Foundations and Frontiers: Operations Research for Large Language Model Inference

Events Research Seminars Foundations and Frontiers: Operations Research for Large Language Model Inference

Large Language Model (LLM) inference involves the computational techniques and strategies used to process input prompts and generate responses through a large language model. This field intersects significantly with online optimization, particularly in areas like online batching, scheduling, and resource allocation, making it a topic of keen interest to the OR/OM community. In this talk, I will introduce a foundational model for managing computational tasks on a single GPU, focusing on reducing redundant computations through a special memory-saving mechanism. This mechanism temporarily stores information from each word the model processes into the KV (key-value) cache to avoid recalculating it repeatedly. However, as more words are processed, this storage can quickly reach its limit. When this happens, the system incurs substantial extra costs by reprocessing tasks. We optimize batching and scheduling strategies to manage KV cache memory usage and minimize the inference latency to improve efficiency and sustainability.

We address this challenge by first analyzing a semi-online model, where all prompts arrive initially and must be processed sequentially.

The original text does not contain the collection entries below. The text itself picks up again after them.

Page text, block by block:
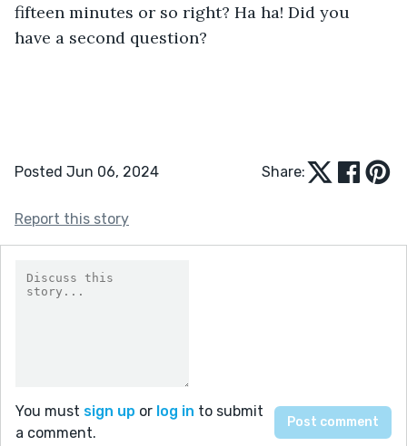
fifteen minutes or so right? Ha ha! Did you
have a second question?
Posted Jun 06, 2024 Share:
Report this story
You must sign up or log in to submit
a comment.
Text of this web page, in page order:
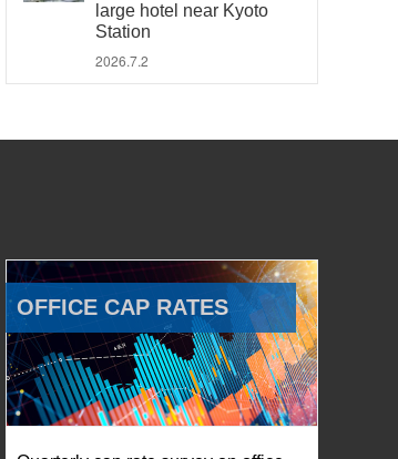
large hotel near Kyoto
Station
2026.7.2
OFFICE CAP RATES
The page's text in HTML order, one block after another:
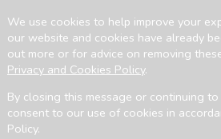
We use cookies to help improve your
our website and cookies have already
out more or for advice on removing
Privacy and Cookies Policy.
By closing this message or continuing
consent to our use of cookies in
Policy.
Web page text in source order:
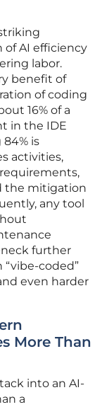
AI efficiency
labor.
benefit of
of coding
16% of a
in the IDE
is
activities,
the mitigation
any tool
further
coded”
even harder
More Than
into an AI-
a
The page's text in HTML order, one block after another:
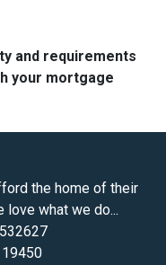
and requirements
your mortgage
the home of their
love what we do...
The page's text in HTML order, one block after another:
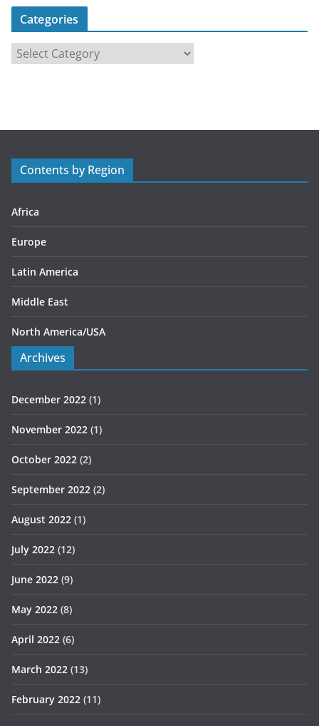
Categories
r
s
Contents by Region
Africa
Europe
Latin America
Middle East
North America/USA
Archives
December 2022 (1)
November 2022 (1)
October 2022 (2)
September 2022 (2)
August 2022 (1)
July 2022 (12)
June 2022 (9)
May 2022 (8)
April 2022 (6)
March 2022 (13)
February 2022 (11)
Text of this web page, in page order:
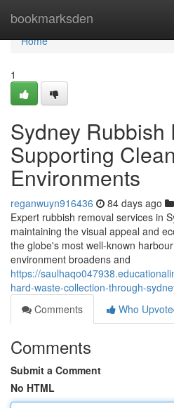
bookmarksden
Home
Home
1
Sydney Rubbish
Supporting
Environments
reganwuyn916436 84 days ago
Expert rubbish removal services in
maintaining the visual appeal and
the globe's most well-known
environment broadens and
https://
hard-waste-collection-through-
Comments
Who
Comments
Submit a Comment
No HTML
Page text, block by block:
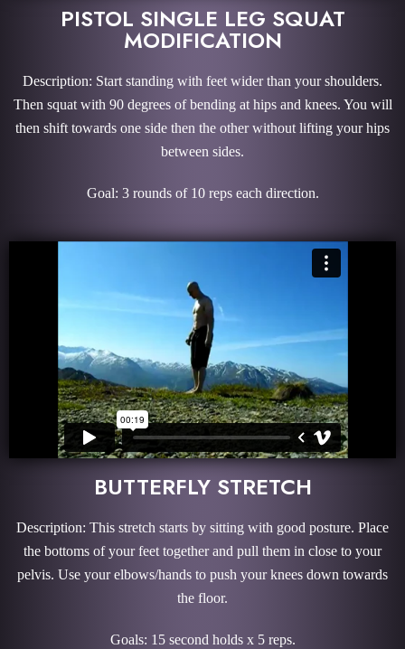
PISTOL SINGLE LEG SQUAT
MODIFICATION
Description: Start standing with feet wider than your shoulders.
Then squat with 90 degrees of bending at hips and knees. You will
then shift towards one side then the other without lifting your hips
between sides.
Goal: 3 rounds of 10 reps each direction.
BUTTERFLY STRETCH
Description: This stretch starts by sitting with good posture. Place
the bottoms of your feet together and pull them in close to your
pelvis. Use your elbows/hands to push your knees down towards
the floor.
Goals: 15 second holds x 5 reps.
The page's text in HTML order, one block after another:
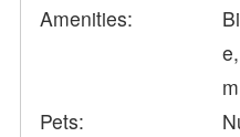
Amenities:
m
Pets:
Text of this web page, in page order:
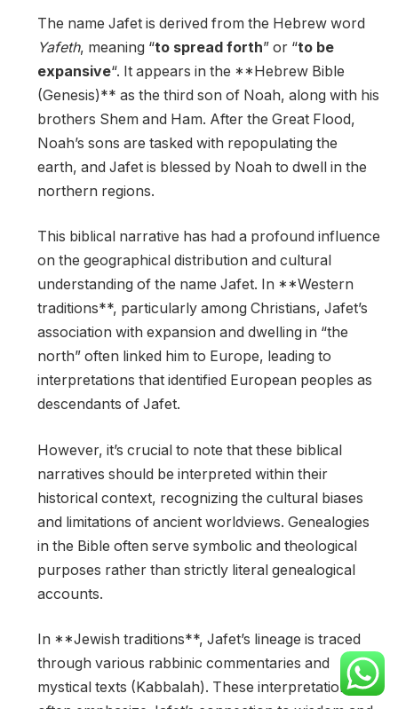
The name Jafet is derived from the Hebrew word
Yafeth, meaning “to spread forth” or “to be
expansive“. It appears in the **Hebrew Bible
(Genesis)** as the third son of Noah, along with his
brothers Shem and Ham. After the Great Flood,
Noah’s sons are tasked with repopulating the
earth, and Jafet is blessed by Noah to dwell in the
northern regions.
This biblical narrative has had a profound influence
on the geographical distribution and cultural
understanding of the name Jafet. In **Western
traditions**, particularly among Christians, Jafet’s
association with expansion and dwelling in “the
north” often linked him to Europe, leading to
interpretations that identified European peoples as
descendants of Jafet.
However, it’s crucial to note that these biblical
narratives should be interpreted within their
historical context, recognizing the cultural biases
and limitations of ancient worldviews. Genealogies
in the Bible often serve symbolic and theological
purposes rather than strictly literal genealogical
accounts.
In **Jewish traditions**, Jafet’s lineage is traced
through various rabbinic commentaries and
mystical texts (Kabbalah). These interpretations
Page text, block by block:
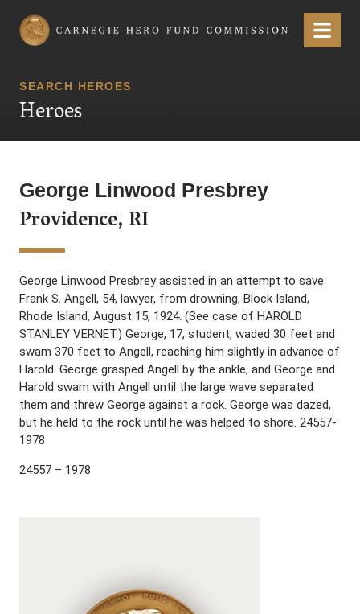
Carnegie Hero Fund Commission Menu
SEARCH HEROES
Heroes
George Linwood Presbrey
Providence, RI
George Linwood Presbrey assisted in an attempt to save
Frank S. Angell, 54, lawyer, from drowning, Block Island,
Rhode Island, August 15, 1924. (See case of HAROLD
STANLEY VERNET.) George, 17, student, waded 30 feet and
swam 370 feet to Angell, reaching him slightly in advance of
Harold. George grasped Angell by the ankle, and George and
Harold swam with Angell until the large wave separated
them and threw George against a rock. George was dazed,
but he held to the rock until he was helped to shore. 24557-
1978
24557 – 1978
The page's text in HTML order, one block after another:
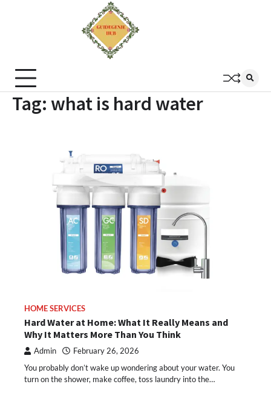
Tag: what is hard water
HOME SERVICES
Hard Water at Home: What It Really Means and
Why It Matters More Than You Think
Admin February 26, 2026
You probably don’t wake up wondering about your water. You
turn on the shower, make coffee, toss laundry into the…
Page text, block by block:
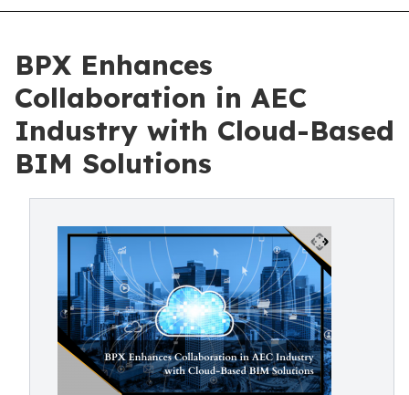
BPX Enhances
Collaboration in AEC
Industry with Cloud-Based
BIM Solutions
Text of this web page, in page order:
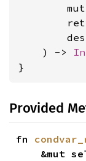
    ) ->
}
Provided
fn
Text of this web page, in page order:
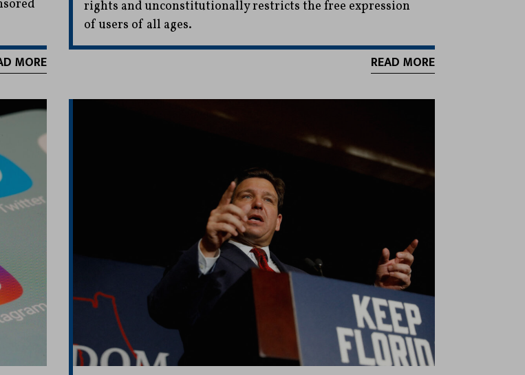
MORE
rights and unconstitutionally restricts the free expression
of users of all ages.
READ MORE
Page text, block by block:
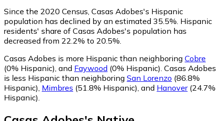
Since the 2020 Census, Casas Adobes's Hispanic
population has declined by an estimated 35.5%. Hispanic
residents' share of Casas Adobes's population has
decreased from 22.2% to 20.5%.
Casas Adobes is more Hispanic than neighboring Cobre
(0% Hispanic), and Faywood (0% Hispanic). Casas Adobes
is less Hispanic than neighboring San Lorenzo (86.8%
Hispanic), Mimbres (51.8% Hispanic), and Hanover(24.7%
Hispanic).
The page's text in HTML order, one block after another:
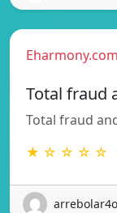
Eharmony.com
Total fraud
Total fraud
★ ☆ ☆ ☆ ☆
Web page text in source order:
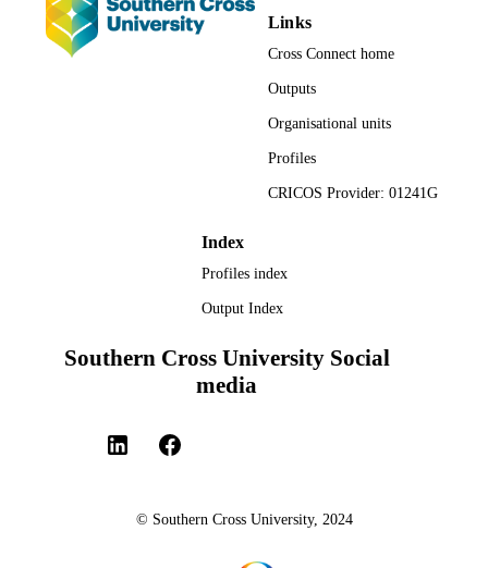
RESOURCE
TYPE
Conference paper
Links
Cross Connect home
Outputs
Organisational units
Profiles
CRICOS Provider: 01241G
Index
Profiles index
Output Index
Southern Cross University Social
media
© Southern Cross University, 2024

For this case, we develop a polynomial-time algorithm that achieves exact optimality. Next, we examine the fully online setting with sequential prompt arrivals. For adversarial sequences, we demonstrate that no algorithm can achieve a constant competitive ratio. For stochastic arrivals, we present a fast algorithm that guarantees constant regret, using a novel framework based on compensated coupling to prove it. Finally, Using the Vidur simulator on a public conversation dataset, we compare our algorithm to benchmark algorithms on 2 linked A100 GPUs with the Llama-70B model. After optimizing benchmark parameters, we find that in high-demand scenarios, our algorithm’s average latency grows only one-third as fast as the best benchmark, and in low-demand cases, only one-eighth as fast.